Dan’s argument: DataRecord and DataStructure store data, but Viewpoint stores relationships

Flavio: DataStructure has homogeneous DataRecords only (confirmed by Ornulf)

THUS - need to add to DataStructure definition that it is a homogeneous set of DataRecords.


Agreed that the following needs to be added to the model documentation:

  • A DataStructure can have no DataRecords and therefore no DataPoints - i.e. no records yet collected. It must however have IVs to define what the DataRecord should look like.

  • A DataStructure is a Collection of homogeneous DataRecords

  • A DataRecord must have DataPoints.

  • The DataPoints are then populated with Datums

  • Ordering of IVs would be OPTIONAL (not always appropriate in a Logical structure)


Further questions:

Dan: How do we associated specific Viewpoints with the DataStructure?

Jay: Can a Viewpoint describe, for example, an RDF triple? Dan suggests that this might be possible to do with the use of Roles (e.g. Predicate is defined as an Identifier role for an IV)

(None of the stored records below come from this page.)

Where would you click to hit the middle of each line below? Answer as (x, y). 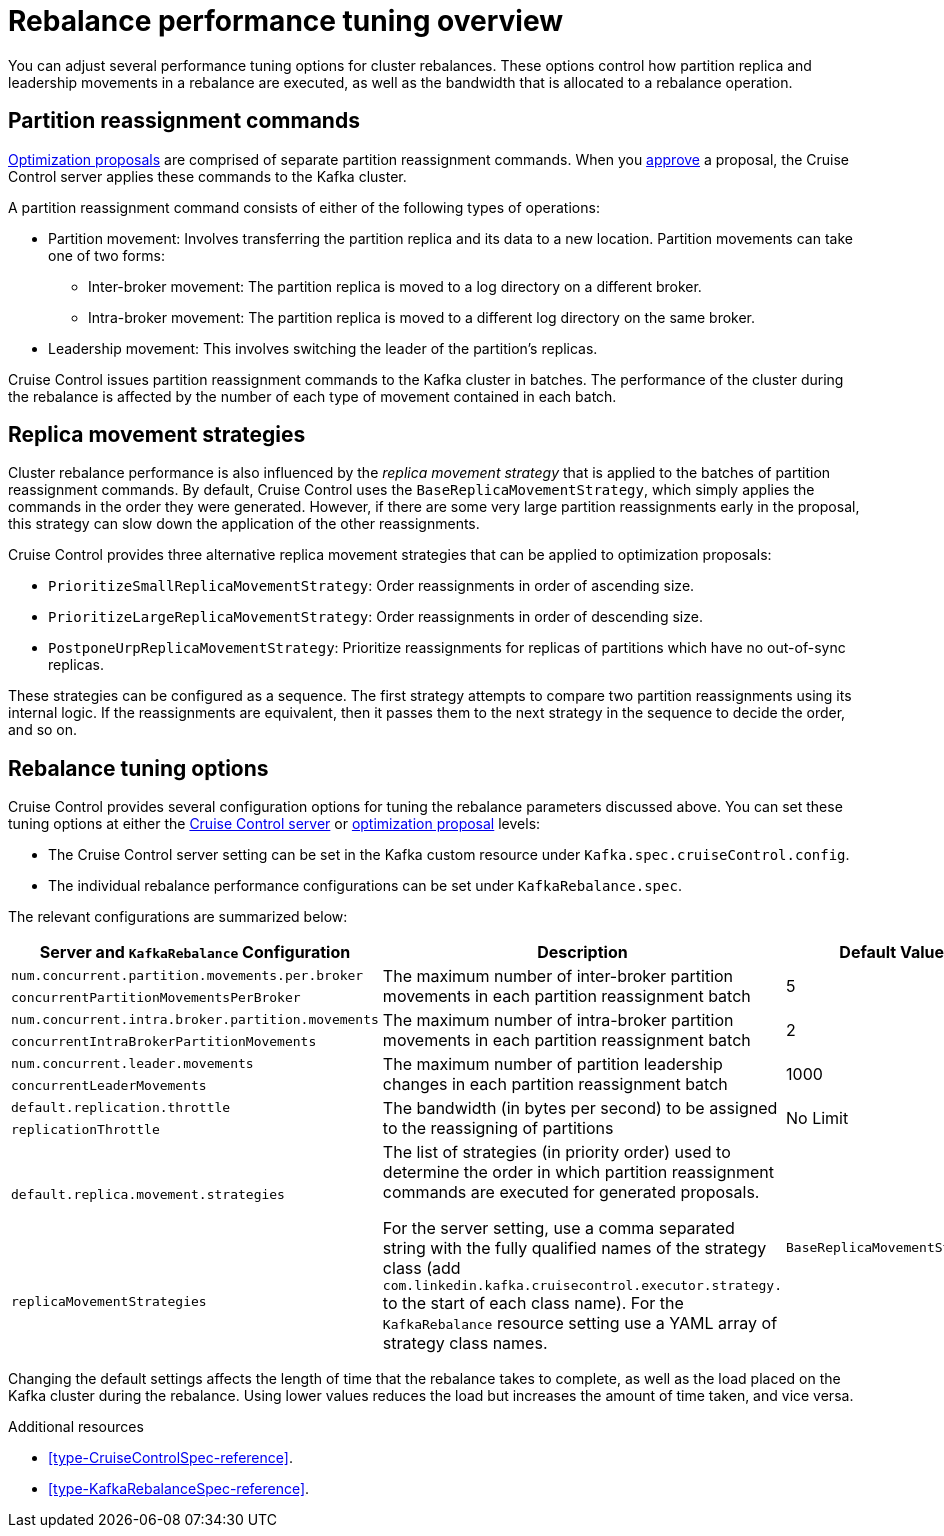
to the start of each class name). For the (533, 1303)
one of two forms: (106, 255)
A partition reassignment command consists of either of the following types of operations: (304, 207)
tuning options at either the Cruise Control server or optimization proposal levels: (274, 824)
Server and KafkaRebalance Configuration (195, 952)
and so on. (43, 730)
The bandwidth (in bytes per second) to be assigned (580, 1108)
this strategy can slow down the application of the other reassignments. (244, 524)
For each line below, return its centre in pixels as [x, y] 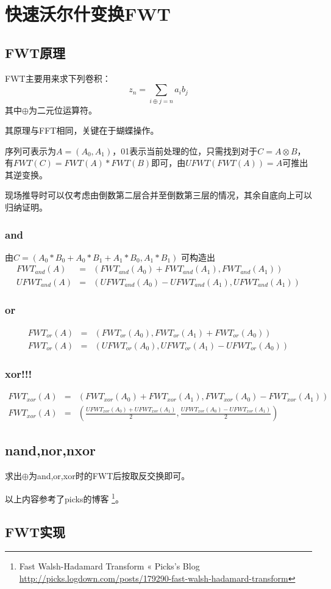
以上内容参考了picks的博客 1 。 [64, 497]
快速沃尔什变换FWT [88, 14]
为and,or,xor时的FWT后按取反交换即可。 [109, 476]
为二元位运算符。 [62, 110]
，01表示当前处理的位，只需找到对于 [185, 150]
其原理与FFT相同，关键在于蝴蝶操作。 [82, 130]
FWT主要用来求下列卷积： [58, 78]
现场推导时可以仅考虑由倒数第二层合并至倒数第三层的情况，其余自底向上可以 [158, 195]

Ornulf noted that some of the uses here are documented in the paper from he and Dan authored at the Dagstuhl sprint

https://docs.google.com/document/d/1-vxWdastNsTWMf8qlR35wj1128FNSX-4YBrA_MJBaLk/edit 


Different Viewpoints could be layered on top of the DataRecord. You also don’t necessarily need to use the Viewpoint.


Dan S. noted than that three layers that can be used:

  1. Logical description of a DataStructure
  2. DataRecords and DataPoints
  3. Viewpoints

You will always need to use the DataStructure, but the other two will be optional

DataStructure will therefore have the following relationships:

  • Viewpoints (0 to Many) associated with a DataStructure.
  • DataRecord (0 to Many) associated with a DataStructure.
  • InstanceVariable (specifies Order and specifiesIdentifierOrder)


2. ORDERING:

Agreed that Ordering of DataRecords in DataStructure should be possible but OPTIONAL.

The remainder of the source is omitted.